Only the lines holding "metal" are wanted. Copy every one from the records below.

TASK INPUTS Start Marker

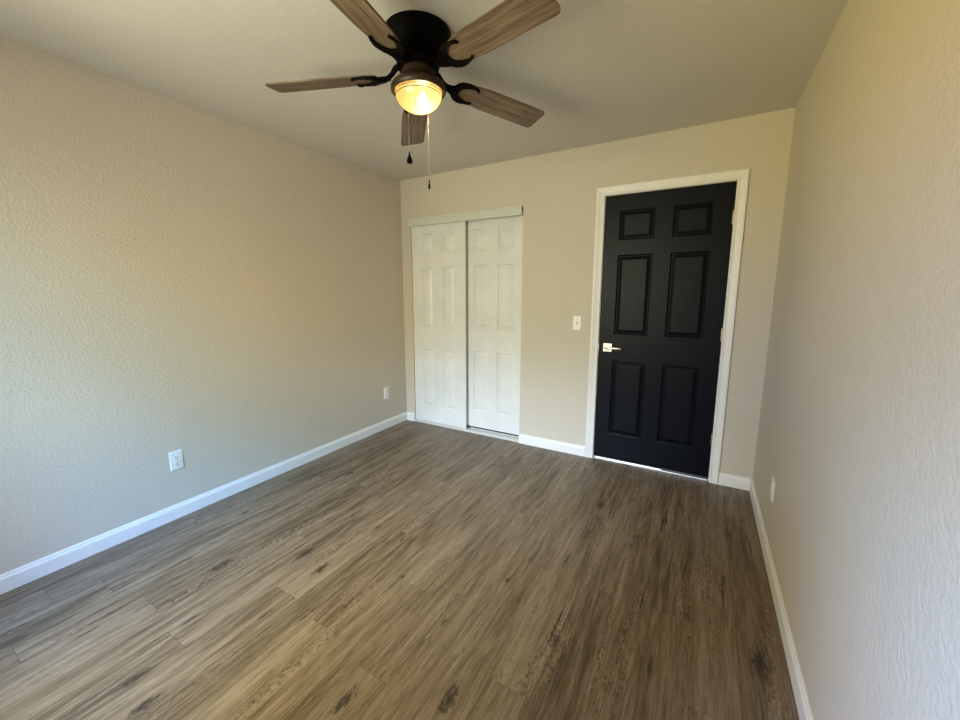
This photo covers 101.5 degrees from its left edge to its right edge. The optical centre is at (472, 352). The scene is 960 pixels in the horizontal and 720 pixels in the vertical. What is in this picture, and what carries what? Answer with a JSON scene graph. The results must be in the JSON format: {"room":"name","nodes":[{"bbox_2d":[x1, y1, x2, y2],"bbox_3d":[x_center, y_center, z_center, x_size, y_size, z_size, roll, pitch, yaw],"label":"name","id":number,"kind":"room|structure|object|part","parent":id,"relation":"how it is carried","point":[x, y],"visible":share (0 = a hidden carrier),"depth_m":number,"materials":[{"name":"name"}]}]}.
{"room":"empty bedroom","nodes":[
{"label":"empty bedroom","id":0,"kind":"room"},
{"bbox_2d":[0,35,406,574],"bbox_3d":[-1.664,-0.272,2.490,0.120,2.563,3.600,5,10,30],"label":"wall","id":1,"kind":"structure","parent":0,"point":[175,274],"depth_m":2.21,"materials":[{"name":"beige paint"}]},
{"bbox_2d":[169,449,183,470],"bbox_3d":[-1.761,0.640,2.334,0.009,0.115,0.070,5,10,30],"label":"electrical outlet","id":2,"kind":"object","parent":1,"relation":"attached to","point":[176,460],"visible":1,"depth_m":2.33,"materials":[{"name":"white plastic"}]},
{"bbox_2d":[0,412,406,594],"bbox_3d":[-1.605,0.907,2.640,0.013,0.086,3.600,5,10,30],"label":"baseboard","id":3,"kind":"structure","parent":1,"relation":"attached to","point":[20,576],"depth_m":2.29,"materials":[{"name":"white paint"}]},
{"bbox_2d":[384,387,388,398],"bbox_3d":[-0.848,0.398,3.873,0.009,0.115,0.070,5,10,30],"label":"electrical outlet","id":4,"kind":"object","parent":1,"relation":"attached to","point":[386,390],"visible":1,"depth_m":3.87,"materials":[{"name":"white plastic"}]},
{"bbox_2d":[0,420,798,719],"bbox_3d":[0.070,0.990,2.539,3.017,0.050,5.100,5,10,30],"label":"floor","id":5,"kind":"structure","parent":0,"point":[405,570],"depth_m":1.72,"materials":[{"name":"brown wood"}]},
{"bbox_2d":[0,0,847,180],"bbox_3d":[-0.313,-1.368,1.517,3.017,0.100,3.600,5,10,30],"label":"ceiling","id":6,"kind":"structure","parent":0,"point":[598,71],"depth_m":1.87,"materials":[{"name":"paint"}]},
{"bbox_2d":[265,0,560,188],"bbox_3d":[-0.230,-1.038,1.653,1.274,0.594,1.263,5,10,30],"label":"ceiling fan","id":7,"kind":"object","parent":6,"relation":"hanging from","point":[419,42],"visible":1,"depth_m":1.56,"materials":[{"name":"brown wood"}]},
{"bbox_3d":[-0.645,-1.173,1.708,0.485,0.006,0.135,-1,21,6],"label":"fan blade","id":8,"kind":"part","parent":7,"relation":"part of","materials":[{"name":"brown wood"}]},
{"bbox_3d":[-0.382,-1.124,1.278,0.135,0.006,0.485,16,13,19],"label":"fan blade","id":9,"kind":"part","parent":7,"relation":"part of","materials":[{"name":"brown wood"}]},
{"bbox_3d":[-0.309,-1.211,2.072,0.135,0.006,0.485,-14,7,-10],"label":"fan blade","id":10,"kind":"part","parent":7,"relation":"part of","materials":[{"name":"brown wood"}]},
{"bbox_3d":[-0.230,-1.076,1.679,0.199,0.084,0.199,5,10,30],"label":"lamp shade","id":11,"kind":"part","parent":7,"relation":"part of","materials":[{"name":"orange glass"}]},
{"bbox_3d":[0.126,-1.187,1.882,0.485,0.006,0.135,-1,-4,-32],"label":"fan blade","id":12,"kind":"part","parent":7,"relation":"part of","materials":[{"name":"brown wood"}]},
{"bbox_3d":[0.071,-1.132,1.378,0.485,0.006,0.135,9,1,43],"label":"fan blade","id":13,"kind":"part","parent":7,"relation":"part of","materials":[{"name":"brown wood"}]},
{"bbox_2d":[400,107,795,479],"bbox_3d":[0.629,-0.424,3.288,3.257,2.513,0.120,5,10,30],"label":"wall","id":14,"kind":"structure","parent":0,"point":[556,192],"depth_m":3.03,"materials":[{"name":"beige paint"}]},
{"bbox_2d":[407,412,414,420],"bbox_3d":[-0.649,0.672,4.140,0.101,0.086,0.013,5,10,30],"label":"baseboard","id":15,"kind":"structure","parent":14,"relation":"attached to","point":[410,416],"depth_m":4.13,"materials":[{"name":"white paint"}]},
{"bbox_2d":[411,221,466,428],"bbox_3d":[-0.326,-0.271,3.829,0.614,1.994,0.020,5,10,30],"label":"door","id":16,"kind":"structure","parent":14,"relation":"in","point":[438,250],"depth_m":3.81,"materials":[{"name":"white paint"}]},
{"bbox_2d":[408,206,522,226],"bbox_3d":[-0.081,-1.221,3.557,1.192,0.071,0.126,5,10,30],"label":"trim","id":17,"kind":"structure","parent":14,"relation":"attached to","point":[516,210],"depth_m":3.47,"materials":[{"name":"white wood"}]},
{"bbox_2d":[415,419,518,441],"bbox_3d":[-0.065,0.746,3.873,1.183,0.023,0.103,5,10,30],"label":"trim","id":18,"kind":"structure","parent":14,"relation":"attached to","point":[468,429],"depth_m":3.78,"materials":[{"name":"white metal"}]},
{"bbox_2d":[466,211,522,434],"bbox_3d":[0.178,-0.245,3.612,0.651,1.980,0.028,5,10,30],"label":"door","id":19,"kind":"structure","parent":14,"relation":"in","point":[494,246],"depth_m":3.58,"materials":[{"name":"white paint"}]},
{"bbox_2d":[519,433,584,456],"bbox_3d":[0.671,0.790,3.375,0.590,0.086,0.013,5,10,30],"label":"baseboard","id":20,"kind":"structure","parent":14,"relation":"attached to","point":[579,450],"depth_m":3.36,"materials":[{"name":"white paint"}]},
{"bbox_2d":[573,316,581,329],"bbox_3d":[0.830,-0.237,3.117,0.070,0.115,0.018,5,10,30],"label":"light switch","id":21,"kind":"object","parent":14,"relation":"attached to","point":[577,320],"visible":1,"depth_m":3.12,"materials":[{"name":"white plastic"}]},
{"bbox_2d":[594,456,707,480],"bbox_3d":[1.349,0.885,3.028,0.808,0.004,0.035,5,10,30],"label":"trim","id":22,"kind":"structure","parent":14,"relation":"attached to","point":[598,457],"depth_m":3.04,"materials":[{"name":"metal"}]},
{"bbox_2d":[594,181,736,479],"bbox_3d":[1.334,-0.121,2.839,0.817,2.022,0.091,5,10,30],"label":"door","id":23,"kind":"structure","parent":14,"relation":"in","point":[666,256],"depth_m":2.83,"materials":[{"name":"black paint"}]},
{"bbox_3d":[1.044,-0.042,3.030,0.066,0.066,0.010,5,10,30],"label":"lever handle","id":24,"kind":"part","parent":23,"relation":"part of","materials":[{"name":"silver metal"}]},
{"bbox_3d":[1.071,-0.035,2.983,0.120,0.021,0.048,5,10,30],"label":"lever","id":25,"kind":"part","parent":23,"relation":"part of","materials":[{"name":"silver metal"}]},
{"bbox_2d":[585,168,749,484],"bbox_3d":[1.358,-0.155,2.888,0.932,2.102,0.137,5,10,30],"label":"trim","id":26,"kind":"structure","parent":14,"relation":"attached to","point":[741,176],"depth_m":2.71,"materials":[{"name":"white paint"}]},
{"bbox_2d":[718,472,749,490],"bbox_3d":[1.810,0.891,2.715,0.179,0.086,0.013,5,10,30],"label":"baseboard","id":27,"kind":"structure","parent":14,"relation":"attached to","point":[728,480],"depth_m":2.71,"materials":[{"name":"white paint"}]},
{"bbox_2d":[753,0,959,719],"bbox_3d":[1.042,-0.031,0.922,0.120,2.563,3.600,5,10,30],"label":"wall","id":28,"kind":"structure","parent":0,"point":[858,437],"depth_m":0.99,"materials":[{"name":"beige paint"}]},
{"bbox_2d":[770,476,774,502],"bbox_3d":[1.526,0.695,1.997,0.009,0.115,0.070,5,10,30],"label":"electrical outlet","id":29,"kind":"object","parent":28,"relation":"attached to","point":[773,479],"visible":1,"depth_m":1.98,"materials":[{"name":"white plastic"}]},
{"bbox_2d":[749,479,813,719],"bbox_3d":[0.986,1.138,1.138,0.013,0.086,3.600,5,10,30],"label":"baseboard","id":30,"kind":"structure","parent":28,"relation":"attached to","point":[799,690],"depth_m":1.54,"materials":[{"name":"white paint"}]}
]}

TASK INPUTS End Marker

ANSWER:
{"bbox_2d":[415,419,518,441],"bbox_3d":[-0.065,0.746,3.873,1.183,0.023,0.103,5,10,30],"label":"trim","id":18,"kind":"structure","parent":14,"relation":"attached to","point":[468,429],"depth_m":3.78,"materials":[{"name":"white metal"}]},
{"bbox_2d":[594,456,707,480],"bbox_3d":[1.349,0.885,3.028,0.808,0.004,0.035,5,10,30],"label":"trim","id":22,"kind":"structure","parent":14,"relation":"attached to","point":[598,457],"depth_m":3.04,"materials":[{"name":"metal"}]},
{"bbox_3d":[1.044,-0.042,3.030,0.066,0.066,0.010,5,10,30],"label":"lever handle","id":24,"kind":"part","parent":23,"relation":"part of","materials":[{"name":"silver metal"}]},
{"bbox_3d":[1.071,-0.035,2.983,0.120,0.021,0.048,5,10,30],"label":"lever","id":25,"kind":"part","parent":23,"relation":"part of","materials":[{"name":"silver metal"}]},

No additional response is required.